Un trend, quest’ultimo, che appare peraltro affatto episodico: le cifre Istat sul comparto ricettivo italiano (alberghiero ed extra-alberghiero) ci dicono infatti che, tra il 2002 e il 2012, gli arrivi totali nella penisola sono cresciuti del 26,5% e le presenze del 10,3% ma, nel 2012, i pernottamenti degli italiani risultavano essere solamente dello 0,2% superiori a quelli registrati dieci anni prima, mentre quelli degli ospiti stranieri erano contemporaneamente aumentati del 24,1%. In conseguenza di ciò, la componente domestica del mercato turistico italiano sarebbe quindi calata dal 57,8% del 2002 al 52,6% del 2012.
Relativamente alla domanda internazionale, infine, la Germania continua a rappresentare il bacino di mercato più importante, con una quota di presenze pari al 13,6% del totale. A seguire, ci sono gli Stati Uniti, la Francia e l’Olanda, tutti attorno al 3%. Nella decade analizzata dall’Istat, tuttavia, il peso relativo del mercato tedesco sarebbe leggermente diminuito (-1,1 punti percentuali), così come quello dei viaggiatori britannici, austriaci e giapponesi. Un andamento positivo avrebbe invece registrato la domanda dagli Usa, dalla Francia e dall’Olanda, anche se il balzo più spettacolare lo ha senz’altro fatto il mercato russo, che è entrato nella top 10 dell’inbound nazionale, passando da uno share 2002 dello 0,4% all’1,6% di due anni fa.
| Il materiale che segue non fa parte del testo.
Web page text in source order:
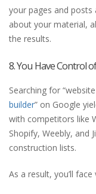
your pages and
about your material,
the results.
8. You Have Control
Searching for
builder” on Google
with competitors like
Shopify, Weebly, and
construction lists.
As a result, you’ll
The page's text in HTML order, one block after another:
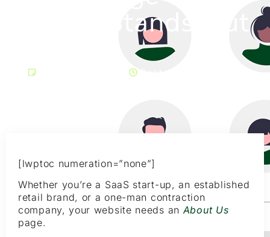
Really Stands Out
[lwptoc numeration=”none”]
Whether you’re a SaaS start-up, an established
retail brand, or a one-man contraction
company, your website needs an About Us
page.
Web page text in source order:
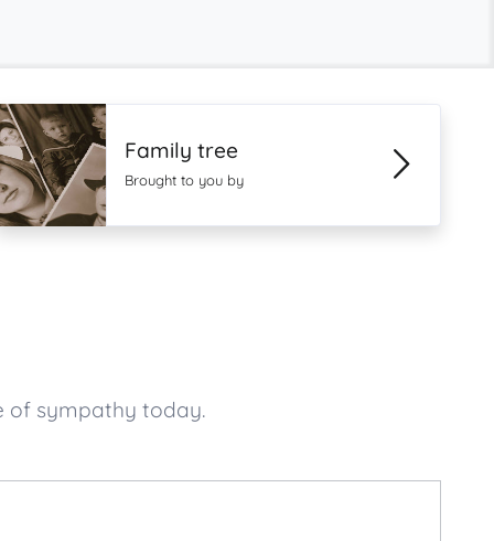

Come cambiano i comportamenti di acquisto

Nel corso del 2012, i visitatori italiani e internazionali delle destinazioni della penisola hanno speso una cifra complessiva pari a circa 72,2 miliardi di euro, il 47% dei quali imputabile ai costi di alloggio e ristorazione. A rivelarlo è uno studio dell’Osservatorio nazionale del turismo sui consumi dei viaggiatori, che ha analizzato le evoluzioni nei comportamenti di acquisto dei turisti nel quinquennio 2008-2012. E se da una parte le uscite in strutture ricettive e attività ricreative hanno mostrato di seguire una linea sinuosa, fatta di continue salite e discese, la ricerca ha soprattutto registrato la graduale diminuzione delle spese in abbigliamento e altri prodotti manifatturieri, controbilanciata però da una crescita dei consumi nel settore agroalimentare. Un bilancio positivo, quello per i prodotti enogastronomici, legato sì a un maggiore ricorso ai soggiorni in abitazioni private (+9% le presenze nel 2012 rispetto al 2008), ma anche all’interesse sempre più vivo, da parte dei turisti, verso le specialità del territorio, degustate sul luogo di vacanza o portate a casa come souvenir.